2.A.79 The Threonine/Serine Exporter (ThrE) Family
The first member of the ThrE family to be characterized was the ThrE protein of Corynebacterium glutamicum (Simic et al., 2002). This protein (489aas) exhibits 10 putative TMSs and catalyzes the pmf-dependent efflux of threonine and serine (Kruse et al., 2002). It has close homologues in Mycobacterium tuberculosis (Rv 3737; 529aas; pirB70798) and Strepomyces coelicolor (578aas; pirT36336. However more distant homologues, some of which consist of 'spliced' two-component systems, are also found in E. coli, Vibrio cholera, Xylella fastidiosa, Saccharomyces cerevisiae, Schizosaccharomyces pombe and Methanobacterium thermoautotrophicum. Thus, members of the ThrE family are diverse in sequence and are ubiquitous, being found in bacteria, archaea and eukaryotes (Eggeling and Sahm, 2003; Yen et al., 2002). Other characterized members of this family catalyze succinate (and probably other dicarboxylate) transport (export; see TC# 2.A.79.2.1).

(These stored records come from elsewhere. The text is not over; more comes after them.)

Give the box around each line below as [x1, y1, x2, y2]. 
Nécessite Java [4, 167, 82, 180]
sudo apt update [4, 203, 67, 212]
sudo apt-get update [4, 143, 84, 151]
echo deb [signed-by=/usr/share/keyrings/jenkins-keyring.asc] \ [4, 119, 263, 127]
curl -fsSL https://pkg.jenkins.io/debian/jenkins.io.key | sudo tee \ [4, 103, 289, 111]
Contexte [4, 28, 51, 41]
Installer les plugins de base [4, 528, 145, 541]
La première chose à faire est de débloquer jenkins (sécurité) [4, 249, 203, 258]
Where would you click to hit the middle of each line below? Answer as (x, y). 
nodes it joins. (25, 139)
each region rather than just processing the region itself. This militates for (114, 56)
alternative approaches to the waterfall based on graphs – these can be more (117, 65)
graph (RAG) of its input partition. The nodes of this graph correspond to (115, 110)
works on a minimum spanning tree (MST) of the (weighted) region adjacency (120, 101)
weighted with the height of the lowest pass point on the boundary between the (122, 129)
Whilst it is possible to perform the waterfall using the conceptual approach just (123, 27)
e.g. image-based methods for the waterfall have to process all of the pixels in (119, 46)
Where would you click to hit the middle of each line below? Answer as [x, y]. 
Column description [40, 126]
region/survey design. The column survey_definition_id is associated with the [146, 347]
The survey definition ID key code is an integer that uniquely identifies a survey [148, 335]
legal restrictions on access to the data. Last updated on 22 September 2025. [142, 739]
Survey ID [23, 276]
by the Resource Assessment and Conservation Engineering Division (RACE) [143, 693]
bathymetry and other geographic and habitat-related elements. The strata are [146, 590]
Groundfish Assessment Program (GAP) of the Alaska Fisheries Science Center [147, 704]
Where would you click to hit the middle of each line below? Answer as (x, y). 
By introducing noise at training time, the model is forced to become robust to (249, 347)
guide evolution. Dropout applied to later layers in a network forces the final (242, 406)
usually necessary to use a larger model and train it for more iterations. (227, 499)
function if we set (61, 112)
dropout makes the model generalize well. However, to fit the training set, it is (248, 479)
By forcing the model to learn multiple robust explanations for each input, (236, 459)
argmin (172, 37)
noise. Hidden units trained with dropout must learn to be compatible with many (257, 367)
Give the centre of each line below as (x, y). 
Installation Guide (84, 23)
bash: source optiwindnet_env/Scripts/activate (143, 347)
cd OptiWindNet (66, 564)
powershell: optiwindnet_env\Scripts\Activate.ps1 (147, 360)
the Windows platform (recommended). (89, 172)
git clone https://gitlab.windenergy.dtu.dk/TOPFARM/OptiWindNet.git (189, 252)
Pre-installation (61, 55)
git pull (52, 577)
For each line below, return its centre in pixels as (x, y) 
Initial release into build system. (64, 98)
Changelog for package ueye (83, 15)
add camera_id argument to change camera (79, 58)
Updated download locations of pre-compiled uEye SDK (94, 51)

The transport reaction catalyzed by ThrE of E. coli (TC# 2.A.79.1.1) is:
threonine or serine (in) + H+ (out) ⇌ threonine or serine (out) + H+ (in)
That for YjjPB of E. coli (TC# 2.A.79.2.1) is:
dicarboxylate (succinate, and probably malate and fumarate) (in) + H+ (out) ⇌ dicarboxylate (out) + H+ (in).